Every night is not going to be a referendum on these trades that will withstand scrutiny from here to the end of the line. But this one night provided a four-inning referendum on another deadline import, lefthander Andrew Heaney, who was acquired from the Angels on Friday and who served up four solo home runs within a six-batter stretch bridging the third and fourth innings before departing the mound to a hail of jeers.

“Usually I say solo homers don’t beat you,” said Heaney, who entered the game with an alarmingly high 31.1 percent flyball rate. “But when you give up four of them in four innings, that’s probably going to do it.”

This probably isn’t what the Yankees or general manager Brian Cashman had in mind when contemplating the addition of lefty power to the lineup. Oh boy, not at all.

The night began with hope and with Rizzo, No. 48, and Gallo, No. 13, profiles in pinstripes and fitting the historical pinstripe profile as lefty power hitters. There were some deep drives in batting practice. There were the cheers when the lineup was announced.

There was the Roll Call in which Gallo (“Joey Gallo…Joey Gallo”) acknowledged the bleacher creatures with a raised glove from left field and Rizzo (“Rizzo … Rizzo”) did the same from his first base spot.

Then, splat.

“I think they’re excited to put on the pinstripes and play here at Yankee Stadium but unfortunately we were kind of held down and the Orioles took it to us tonight in every way,” manager Aaron Boone said following the defeat. “So you know, it spoils that homecoming a little bit.

“But we have an opportunity to come out and hopefully get after it [on Tuesday] and put this one behind us but it does spoil it a little bit when I know guys were really excited to make that debut and be here at Yankee Stadium.”

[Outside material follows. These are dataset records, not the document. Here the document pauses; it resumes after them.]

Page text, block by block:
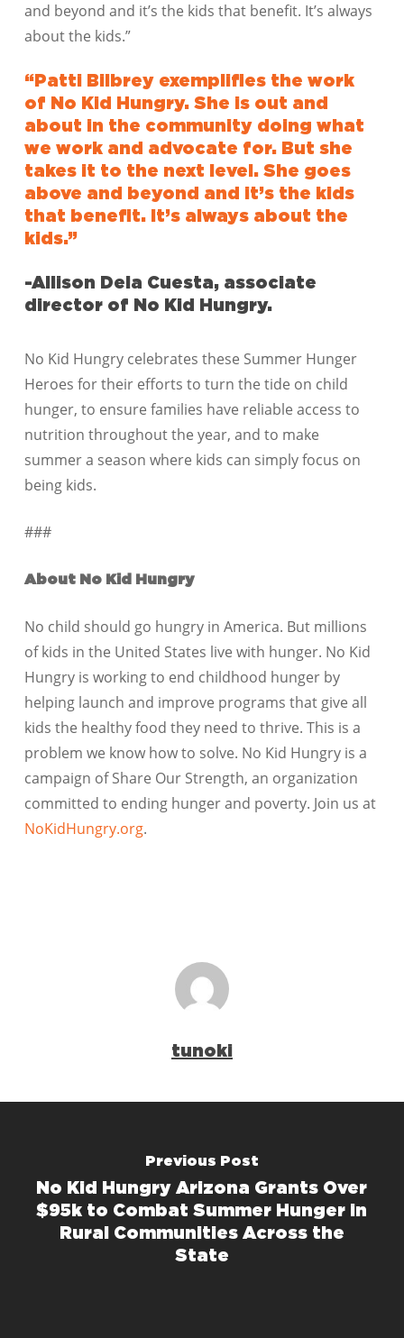
and beyond and it’s the kids that benefit. It’s always
about the kids.”
“Patti Bilbrey exemplifies the work
of No Kid Hungry. She is out and
about in the community doing what
we work and advocate for. But she
takes it to the next level. She goes
above and beyond and it’s the kids
that benefit. It’s always about the
kids.”
-Allison Dela Cuesta, associate
director of No Kid Hungry.
No Kid Hungry celebrates these Summer Hunger
Heroes for their efforts to turn the tide on child
hunger, to ensure families have reliable access to
nutrition throughout the year, and to make
summer a season where kids can simply focus on
being kids.
###
About No Kid Hungry
No child should go hungry in America. But millions
of kids in the United States live with hunger. No Kid
Hungry is working to end childhood hunger by
helping launch and improve programs that give all
kids the healthy food they need to thrive. This is a
problem we know how to solve. No Kid Hungry is a
campaign of Share Our Strength, an organization
committed to ending hunger and poverty. Join us at
NoKidHungry.org.
tunoki
Previous Post
No Kid Hungry Arizona Grants Over
$95k to Combat Summer Hunger in
Rural Communities Across the
State

Joey Gallo blasted a double in his first game wearing the pinstripes.
AP

The Yankees’ championship pedigree has been supported by left-handed power taking advantage of the short porch in right field through all of the Stadium’s incarnations. And even if this is neither your grandfather’s nor your father’s Yankee Stadium, with the porch 296-feet away and Death Valley in left center 457-feet from the plate, there is value in stacking lefties in pinstripes.

But lefty power was an afterthought in constructing this team. The Yankees entered the game with the second-fewest lefty at-bats in the majors, their total exceeding only Toronto’s, and the third-fewest homers from lefties.

Blasphemy in The Bronx.

But the additions of Rizzo and Gallo should, well, right that wrong. The lineup should have more pop. Boone should have more options even as the manager will have to make a lineup card without Gio Urshela, who was placed retroactively on the injured list. The Yankees, who had won five of six, 10 of 14 and 15 of 22 before this debacle, should be more formidable leaning left.

The splash at the deadline was emblematic of the Yankees Way. Big names were available and Cashman went out and got them.

“We’re the Yankees,” Aaron Judge said. “That’s what we do.”

They were the Yankees on Monday, all right, but they did the things the 2021 Yankees had been doing before the deadline.